U.S. equities rallied, with the S&P 500 gaining 1.3% and the Nasdaq 2.1%, largely driven by a rebound in AI-related tech stocks like Nvidia (+4.8%) and Palantir (+8.9%) following last week's declines. This recovery was supported by strong corporate earnings, as approximately 80% of S&P 500 companies beat profit expectations. However, gains were tempered by significant declines in health insurers due to uncertainty surrounding healthcare tax credits and the ongoing government shutdown, which also raises concerns about delayed economic data and its potential impact on Federal Reserve interest rate cut expectations. International markets also saw broad rallies.

Analysis

U.S. equities experienced a significant rebound, with the S&P 500 climbing 1.3% and the Nasdaq composite rising 2.1%, largely recovering from last week's losses. This rally was primarily fueled by a strong resurgence in AI-related technology stocks, notably Nvidia, which gained 4.8%, and Palantir Technologies, up 8.9%, following recent criticisms of their rapid valuation increases. Taiwan Semiconductor Manufacturing Co. (TSM) also saw its U.S.-traded stock rise 3.1% on a nearly 17% year-over-year revenue increase in October, despite this representing a slowdown from prior growth.
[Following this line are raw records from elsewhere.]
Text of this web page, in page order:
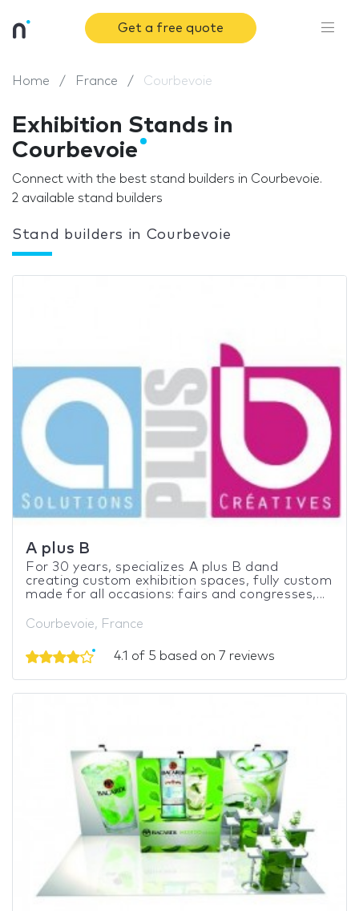
Get a free quote
Home France Courbevoie
Exhibition Stands in
Courbevoie
Connect with the best stand builders in Courbevoie.
2 available stand builders
Stand builders in Courbevoie
A plus B
For 30 years, specializes A plus B dand
creating custom exhibition spaces, fully custom
made for all occasions: fairs and congresses,...
Courbevoie, France
4.1 of 5 based on 7 reviews
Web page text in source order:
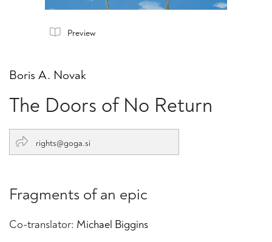
Preview
Boris A. Novak
The Doors of No Return
Fragments of an epic
Co-translator: Michael Biggins
rights@goga.si
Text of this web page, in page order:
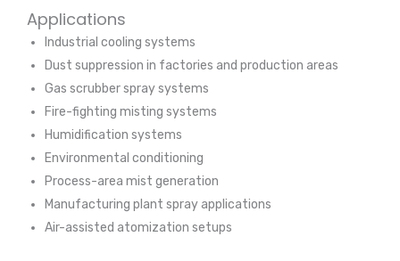
Applications
Industrial cooling systems
Dust suppression in factories and production areas
Gas scrubber spray systems
Fire-fighting misting systems
Humidification systems
Environmental conditioning
Process-area mist generation
Manufacturing plant spray applications
Air-assisted atomization setups
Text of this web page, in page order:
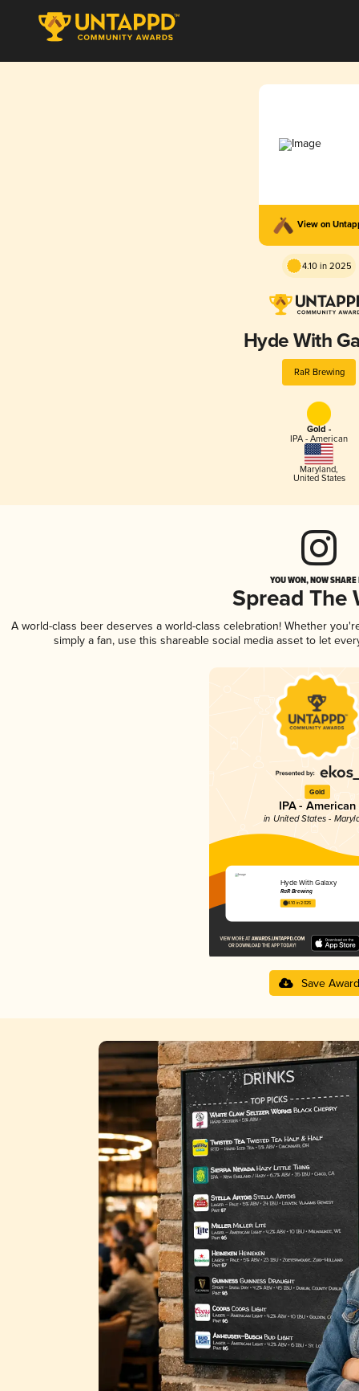
View on
4.10 in 2025
Hyde With
RaR Brewing
Gold -
IPA - American
Maryland,
United States
YOU WON, NOW
Spread The
A world-class beer deserves a world-class celebration! Whether
simply a fan, use this shareable social media asset to let
Gold
IPA - American
in United States -
Hyde With Galaxy
RaR Brewing
4.10 in 2025
Save Award
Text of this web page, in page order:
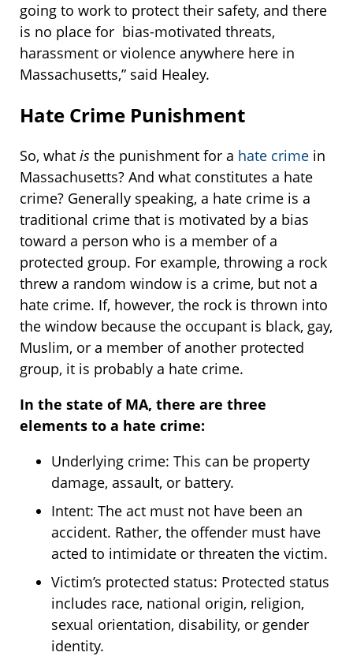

The market's gains were partially offset by substantial declines in health insurance stocks, including Humana (-3.3%), Elevance Health (-3.8%), and Centene (-7.6%). This sector weakness stems from ongoing uncertainty regarding the extension of healthcare tax credits and President Trump's recent comments, exacerbated by the protracted government shutdown. The shutdown's impact extends to operational disruptions, such as flight cancellations, and delays in critical economic data releases. The absence of key economic reports due to the government shutdown creates uncertainty for monetary policy, as traders lack current data to assess the Federal Reserve's path on interest rate cuts. While the market widely expects continued rate reductions to support a slowing job market, the Fed has indicated potential halts if inflation worsens, making timely data crucial. Strong corporate earnings, with approximately 80% of S&P 500 companies beating profit expectations and providing robust forecasts, are currently serving as a primary market driver.